Пётр Иваныч снова хохотал, схватившись за бока, присев, зажмурив глаза и мотая от удовольствия головой. Все приятели Кокина знали его семейную драму: этот гуляка был кротким и нежным сыном своей свирепой матери, безжалостно изгонявшей его за пьянство из дому, что всегда потрясало несчастного до глубины души.
— Перестань гоготать, как идиот! — возмутился наконец толстяк. — Лучше вырази мне сочувствие и следуй за мной. Жалую тебе две кружки пива.
С душевным смятением Пётр Иваныч вспомнил, что ему необходимо быть в агентстве и затем ездить по разным делам, но толстый Кокин был неумолим.
— Всё к чёрту! — категорически заявлял он. — Ты пойдёшь со мной. Жалую тебе три кружки пива! — и через десять минут Пётр Иваныч почувствовал, что дела действительно можно отложить, и скрылся вместе с Кокиным за массивной дверью ресторана Петро, известного своим лучшим в городе пивом.
II
Через два часа, в течение которых Кокин выпил пятнадцать, а он всего семь кружек пива, Пётр Иваныч оставил своего приятеля в недрах ресторана, вышел на улицу и недовольно произнёс: «Погибель!..» Все дела были упущены, всюду он опоздал, можно было попытаться съездить разве только в участок.
«Погибель!.. И всегда вот так помешают человеку»… — расстроенно думал он, садясь на извозчика. Но солнце светило так ярко, ветерок так ласково шевелил его пушистые усы, улицы кишели такой весёлой оживлённой толпой, что он быстро успокоился. Для развлечения Пётр Иваныч всю дорогу до участка с самым изысканным видом снимал шляпу перед всеми встречными красивыми дамами.
Дежурным надзирателем оказался его приятель Голоногов, человек уже пожилой, рыхлый, с бабьим лицом, обойдённый по службе и сильно недовольный своей судьбой.
— А-а-а!.. — радостно запел он, тем не менее, грузно поднимаясь с кожаной кушетки, на которой лежал. — Кого я вижу! Сколько лет! Дружище! Здравствуй!
Пётр Иваныч, имевший бесчисленных друзей и поклонников во всех слоях общества, знал его очень давно, даже как-то случайно крестил у него ребёнка, о чем, разумеется, позабыл на следующий же день. Но Голоногов помнил и ценил это.
— Вот!.. — воскликнул он, усаживаясь на стул и застёгивая китель на своём животе. — Такое, понимаешь, было сейчас настроение, что, кажется, каждому человеку так бы и откусил ногу.
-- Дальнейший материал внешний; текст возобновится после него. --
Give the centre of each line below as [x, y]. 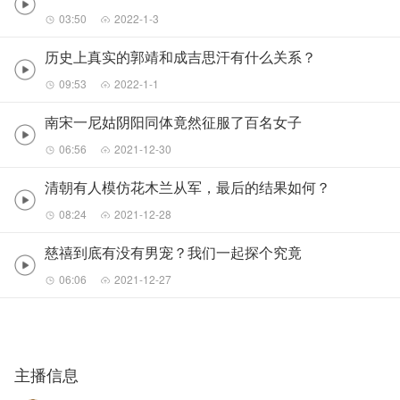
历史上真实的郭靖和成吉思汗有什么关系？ [180, 57]
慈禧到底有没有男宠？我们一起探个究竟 [173, 252]
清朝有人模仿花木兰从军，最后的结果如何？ [187, 187]
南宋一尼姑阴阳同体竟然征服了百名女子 [173, 122]
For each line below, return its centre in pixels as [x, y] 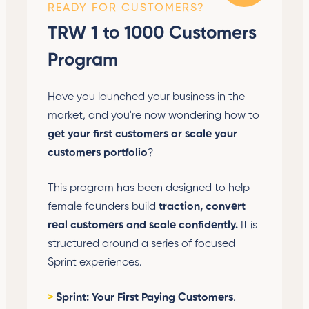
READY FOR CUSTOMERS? [126, 8]
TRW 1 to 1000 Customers [152, 33]
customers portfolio [98, 153]
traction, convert [202, 207]
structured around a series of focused [141, 244]
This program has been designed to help [149, 188]
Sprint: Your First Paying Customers [143, 298]
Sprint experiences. [95, 262]
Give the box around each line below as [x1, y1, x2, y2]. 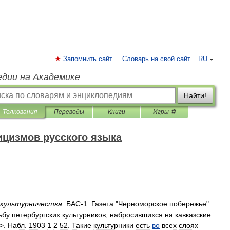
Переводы [53, 108, 84, 116]
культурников [62, 210, 106, 219]
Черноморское [118, 200, 167, 208]
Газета [91, 200, 113, 208]
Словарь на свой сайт [122, 55, 190, 63]
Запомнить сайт [63, 55, 112, 63]
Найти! [184, 91, 206, 100]
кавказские [175, 210, 211, 219]
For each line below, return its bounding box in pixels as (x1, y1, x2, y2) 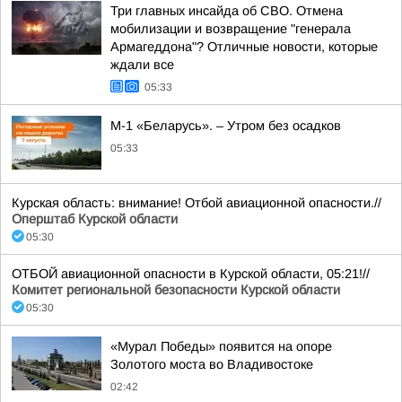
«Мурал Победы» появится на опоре (110, 339, 332, 354)
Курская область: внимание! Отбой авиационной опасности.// (12, 196, 381, 210)
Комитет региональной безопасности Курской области (12, 283, 340, 297)
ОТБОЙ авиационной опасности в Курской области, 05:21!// (12, 267, 370, 281)
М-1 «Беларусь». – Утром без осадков (110, 118, 341, 133)
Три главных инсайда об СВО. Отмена (110, 4, 343, 18)
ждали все (110, 57, 174, 72)
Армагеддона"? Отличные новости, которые (110, 39, 378, 54)
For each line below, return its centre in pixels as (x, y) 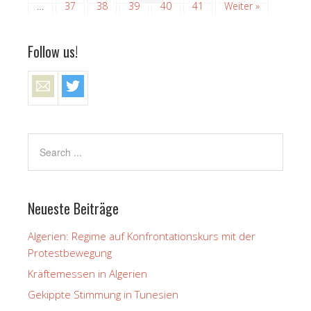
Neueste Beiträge (73, 208)
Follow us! (53, 51)
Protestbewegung (70, 252)
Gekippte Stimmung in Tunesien (103, 294)
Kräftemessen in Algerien (87, 273)
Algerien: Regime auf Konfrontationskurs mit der (142, 236)
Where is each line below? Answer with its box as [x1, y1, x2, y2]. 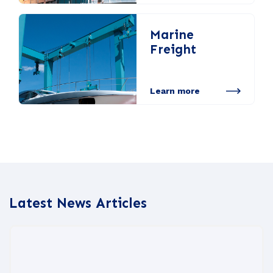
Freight [149, 42, 196, 57]
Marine [149, 27, 194, 43]
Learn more [149, 85, 200, 96]
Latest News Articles [9, 195, 147, 212]
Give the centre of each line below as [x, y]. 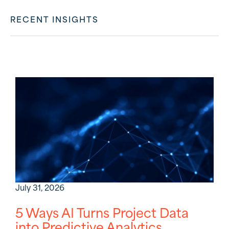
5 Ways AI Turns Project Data [102, 214]
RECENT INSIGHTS [54, 20]
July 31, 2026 [40, 188]
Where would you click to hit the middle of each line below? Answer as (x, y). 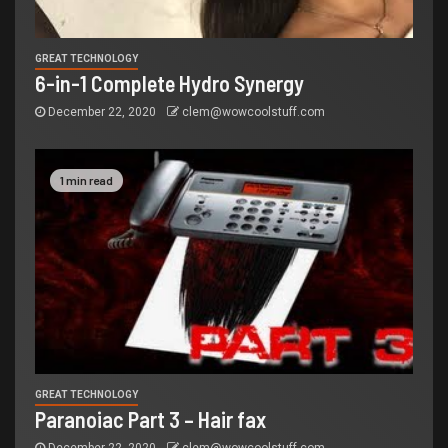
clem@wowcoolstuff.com (253, 112)
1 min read (86, 179)
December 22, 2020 (102, 112)
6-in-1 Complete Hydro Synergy (169, 83)
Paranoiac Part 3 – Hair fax (150, 419)
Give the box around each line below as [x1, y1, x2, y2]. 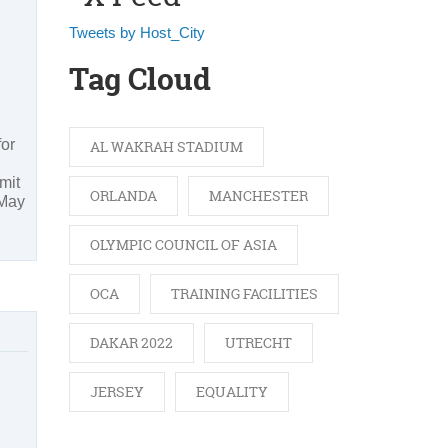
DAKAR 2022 [89, 333, 173, 353]
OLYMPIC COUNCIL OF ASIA [89, 235, 277, 255]
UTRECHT [224, 333, 292, 353]
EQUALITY [195, 382, 268, 402]
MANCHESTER [208, 186, 308, 206]
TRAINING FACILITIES [170, 284, 318, 304]
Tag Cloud [68, 59, 211, 101]
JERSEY [89, 382, 144, 402]
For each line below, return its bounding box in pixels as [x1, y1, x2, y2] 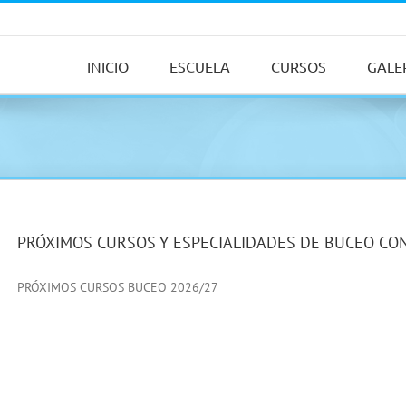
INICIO [87, 57, 129, 75]
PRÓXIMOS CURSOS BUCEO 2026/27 [17, 279, 218, 295]
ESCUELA [169, 57, 230, 75]
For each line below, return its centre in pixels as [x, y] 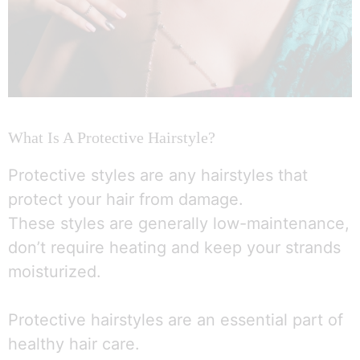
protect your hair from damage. [126, 199]
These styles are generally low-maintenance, [179, 223]
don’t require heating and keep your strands [174, 247]
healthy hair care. [74, 344]
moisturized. [55, 272]
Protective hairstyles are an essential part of [176, 320]
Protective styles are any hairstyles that [158, 175]
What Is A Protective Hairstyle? [112, 137]
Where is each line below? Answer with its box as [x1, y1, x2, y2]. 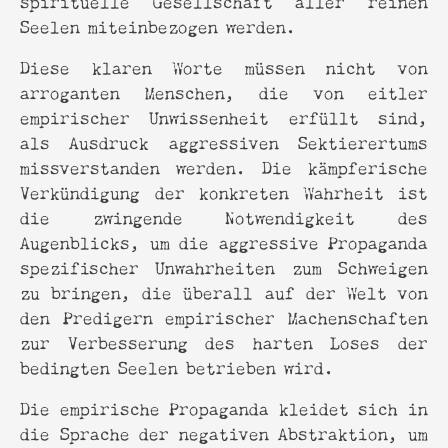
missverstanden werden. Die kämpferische [20, 152, 428, 180]
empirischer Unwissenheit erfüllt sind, [20, 102, 428, 130]
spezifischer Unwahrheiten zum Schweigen [20, 252, 428, 280]
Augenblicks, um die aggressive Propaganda [20, 227, 428, 255]
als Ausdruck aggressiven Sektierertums [20, 127, 428, 155]
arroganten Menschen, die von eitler [20, 77, 428, 105]
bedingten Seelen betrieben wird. [20, 352, 334, 380]
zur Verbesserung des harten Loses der [20, 327, 428, 355]
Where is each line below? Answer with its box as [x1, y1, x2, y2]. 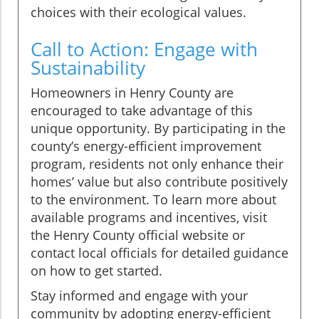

По службе неприятности, кости болят, ночь не спал, сюда всякая шваль лезет, а увидел тебя и легче стало. Точно солнце проглянуло. Такой уж ты лёгкий человек! Что на крестницу взглянуть не заходить? Большая уж стала! Или некогда, с дамочками всё крутишься? Хе-хе-хе…
— Помнишь, — совсем оживившись, продолжал Голоногов, — эту… как её? Певицу-то Варшавскую? Как ты её тогда старыми акциями, что у меня валялись, поддел? Вот умора-то была! Сколько ты тогда с ней, три дня, что ли, путался?